The first four bits received are the start nibble. This should equal 0xA for every packet and they verify that the clock rate is receiving data correctly.

The next state is the combined node address and data value. This is why only 16 nodes are addressable on a bus, as the higher nibble corresponds to the node address and the lower nibble is the 4-bit value representing the opacity for that node. Once the full byte has been read, the state machine compares its known own address to the received address nibble. If they match, it uses the lower four bits to set the opacity level.

It would be fairly easy to increase this packet size to support more nodes on a single-driver bus, but it comes at a tradeoff of a lower total FPS possible for addressing all nodes on the bus with a single packet (plus I like having it fit nicely into a byte).

There is also a timeout timer that is reset every time a signal transition interrupt triggers. If the timeout expires at any point in the state machine, the firmware will consider this packet corrupt or missing bits and transition back into its idle state.

The logic for converting the opacity level to the actual PWM signals isn’t too complicated but is a bit trickier than expected.

Because the opacity is controlled with a voltage differential between the two panes, one might think that only a single PWM control line is needed while the second pane can be grounded. Unfortunately, a long-running DC bias on the glass is bad for the internal polarization particles, so it must be controlled where the differential can be varied, but has a net bias of 0V over time.

That’s why two separately configured PWM peripherals are needed. See the diagrams below for the difference between the 0V DC bias PWM signals and simply using one PWM signal.

Driver firmware

The driver firmware is standard STM32 firmware using the HAL and LL generated from CubeMX. I chose to use FreeRTOS for simplicity but it could easily have been done bare-metal. There are four total FreeRTOS tasks, only two of which are necessary for the driver’s functionality:

• input data task
• output data task
• CLI task
• heartbeat task

The input data task uses DMA with the incoming UART channel from the RS-485 transceiver to read in all incoming bytes. It checks to make sure there is a valid start nibble and that the driver address in the packet matches its own address. If so, it pushes the read-in bytes into a queue and signals the output data task.

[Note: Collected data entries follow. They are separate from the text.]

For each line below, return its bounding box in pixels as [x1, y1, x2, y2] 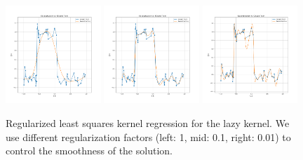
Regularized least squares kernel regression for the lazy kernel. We [6, 115, 290, 130]
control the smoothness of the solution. [6, 143, 173, 158]
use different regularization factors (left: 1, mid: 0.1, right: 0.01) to [6, 129, 291, 144]
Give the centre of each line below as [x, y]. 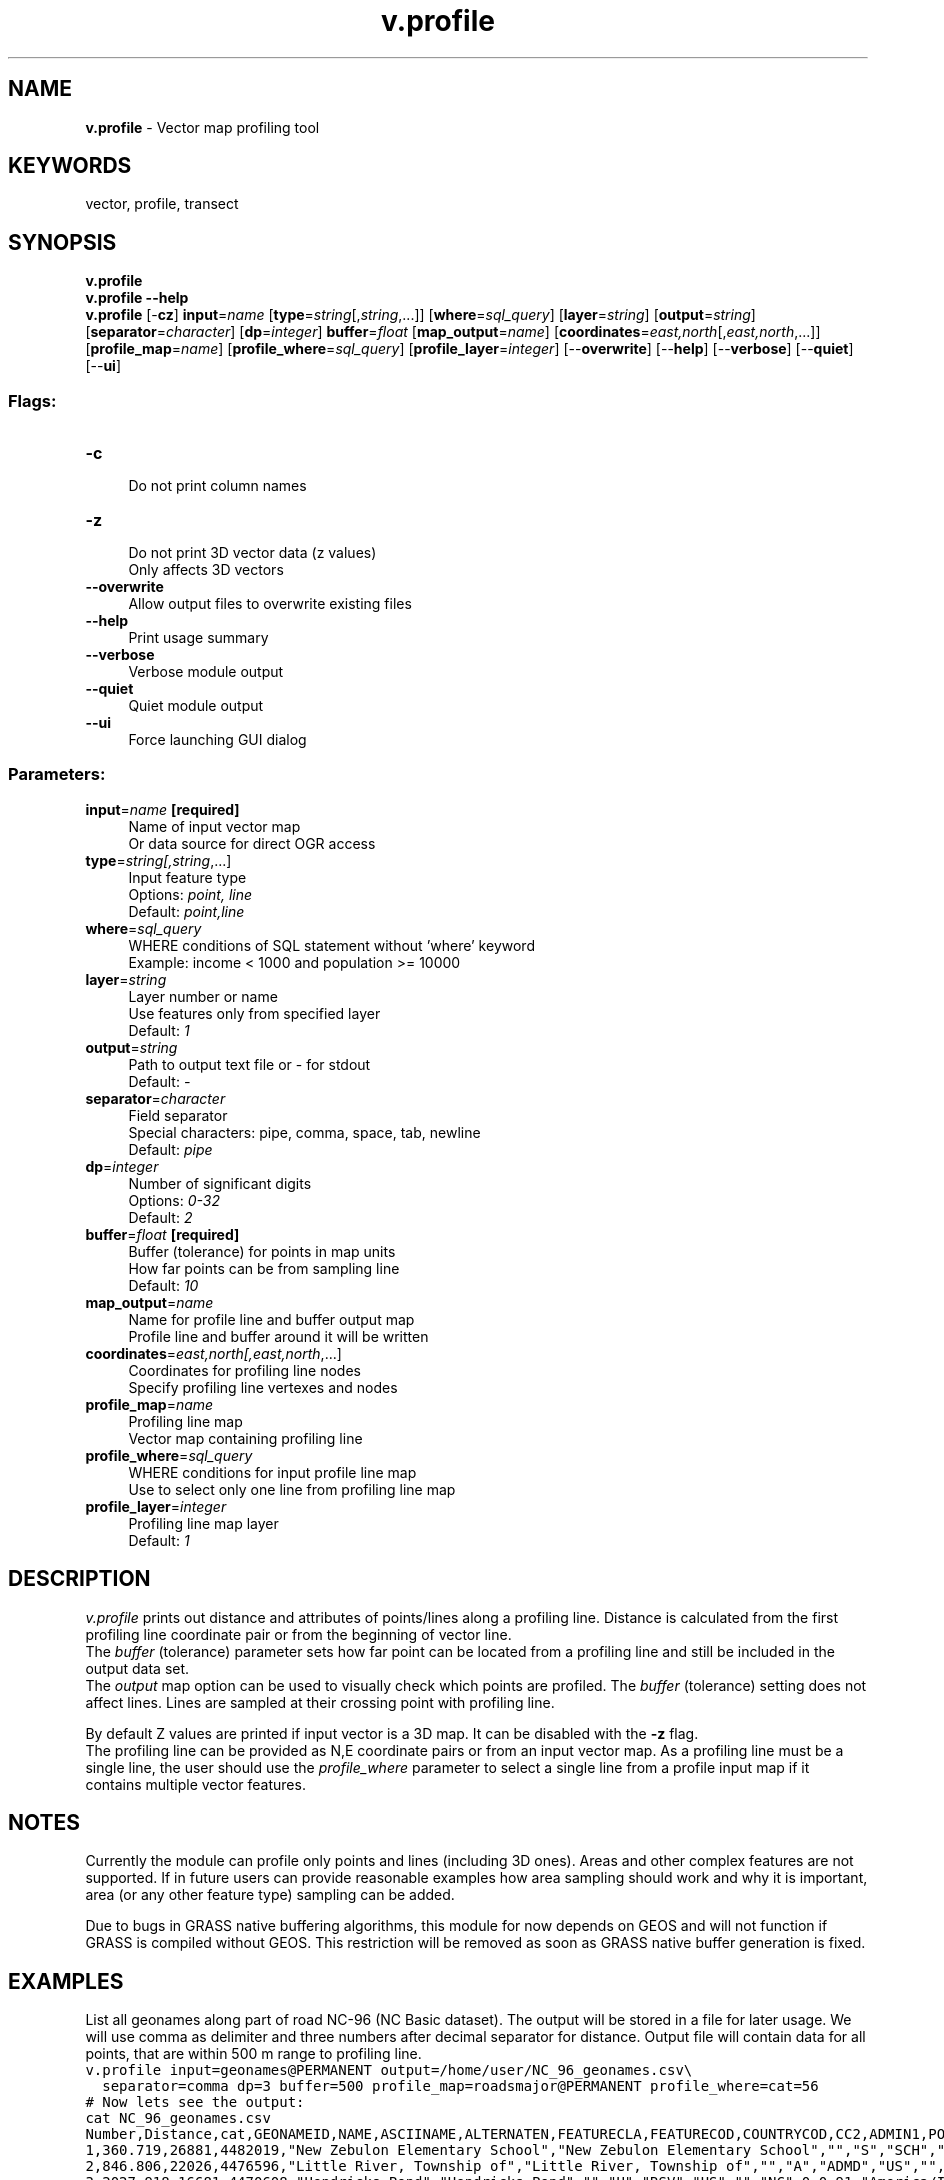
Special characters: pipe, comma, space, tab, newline [304, 1132]
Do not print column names [217, 486]
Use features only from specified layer [254, 1013]
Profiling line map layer [203, 1523]
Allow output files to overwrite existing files [270, 604]
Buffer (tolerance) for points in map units [262, 1251]
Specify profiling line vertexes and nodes [263, 1387]
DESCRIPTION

The output data task blocks on a notification from the input data task that a packet has been received. Once it has, it reads out the actual node opacity data from the driver packet data, packages that up in a node packet (structure described in the ‘Node firmware’ section), and sends it out the GPIO connected to the 12V line driver IC.

The CLI task is purely for debugging and development and implements a few simple commands and responses over a separate UART. The heartbeat task is a simple LED blink to show externally that the driver is still operating as expected and hasn’t encountered any faults.

Software

This project was my first foray into TouchDesigner as the main design and content generator for the piece. I started with a simple python script for generating basic patterns and outputting the driver packets but transitioned this into TouchDesigner to enable more complex visuals.

I created a grid of cubes within TouchDesigner to act as my basic rendering template and then piped each of the generated patterns across these cubes. I developed a basic UI that allows for switching between certain patterns, adjusting the rate or orientation of those patterns, and manually taking control of the nodes to sync better with live content.

The output of the patterns was broken down by driver channel and inserted into driver packets using components of the python script that I initially used for testing.